Mamata Banerjee, whose government had conducted several raids in Jungle Mahal and seized arms and ammunition immediately after coming to power in 2011, blamed the Left Front for piling arms.
West Midnapore police chief Sunil Chowdhury said: “We have recovered 70 single-barrel improvised guns from Enayetpur. We are conducting a search in the neighbourhood to find out if there are more. We are probing how the guns were buried in the village.”
Another police officer said the guns appeared to have been buried a long time ago as they had become rusty.
The arms were found about 300 metres from the now-deserted CPM office in Enayetpur, the site of an encounter between Maoists and CPM cadres in September 2009.
The cadres had fortified the party office, where armed CPM men were camping for days, with sandbags. The encounter, which took place in the building and the forest nearby, had claimed the lives of 10 CPM cadres, according to slain Maoist leader Kishan.
Tapan Jana, a resident of Enayetpur that is now a Trinamul stronghold, said that 10 last night, villagers woke up to the sound of barking dogs.
“We saw some people looking for something with the help of torchlights. When we confronted them, they ran towards the forest bordering our village. We chased them but could not catch them. We informed the police this morning,” said Jana, a farmer.

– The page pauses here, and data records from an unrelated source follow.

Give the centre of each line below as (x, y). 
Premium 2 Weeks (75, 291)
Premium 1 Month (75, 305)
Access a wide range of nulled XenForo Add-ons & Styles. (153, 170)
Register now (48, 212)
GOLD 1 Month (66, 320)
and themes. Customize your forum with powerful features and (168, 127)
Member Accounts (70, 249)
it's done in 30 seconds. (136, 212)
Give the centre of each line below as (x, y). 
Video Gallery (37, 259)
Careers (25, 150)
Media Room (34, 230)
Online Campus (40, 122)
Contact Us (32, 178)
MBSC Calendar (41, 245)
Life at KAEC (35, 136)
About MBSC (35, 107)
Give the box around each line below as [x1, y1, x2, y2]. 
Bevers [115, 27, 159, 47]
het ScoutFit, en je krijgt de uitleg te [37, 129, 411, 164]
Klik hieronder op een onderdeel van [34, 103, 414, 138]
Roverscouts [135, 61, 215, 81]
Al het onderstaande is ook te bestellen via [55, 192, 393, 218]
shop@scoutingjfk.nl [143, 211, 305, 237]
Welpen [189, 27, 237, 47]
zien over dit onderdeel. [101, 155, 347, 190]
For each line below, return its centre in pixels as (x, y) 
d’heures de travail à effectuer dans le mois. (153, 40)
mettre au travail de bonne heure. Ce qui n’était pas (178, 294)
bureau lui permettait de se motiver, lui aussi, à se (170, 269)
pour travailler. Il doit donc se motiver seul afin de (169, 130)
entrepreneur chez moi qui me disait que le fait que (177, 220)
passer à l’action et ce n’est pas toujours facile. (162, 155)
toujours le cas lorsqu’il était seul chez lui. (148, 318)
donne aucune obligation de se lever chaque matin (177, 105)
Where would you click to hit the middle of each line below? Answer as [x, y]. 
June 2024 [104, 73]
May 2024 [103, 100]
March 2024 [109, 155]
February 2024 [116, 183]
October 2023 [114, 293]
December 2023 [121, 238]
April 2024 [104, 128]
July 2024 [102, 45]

Around seven this morning, 100 joint forces personnel, accompanied by two sniffer dogs, cordoned off Enayetpur and launched a search.
Addressing a meeting at Chalsa in Jalpaiguri today, Mamata described burying of arms as “Left Front’s legacy”.
“I keep saying, the Left Front’s legacy after 34 years can be summed up in a sentence — mati khurlei khuli, jama khullei bukey guli (dig the earth and you will find skulls, take off a shirt and you will find a bullet mark on the chest),” the chief minister said.
CPM West Midnapore secretariat member Satyen Maity said: “There is no question of CPM cadres visiting the village at night. We don’t know who kept the guns there.”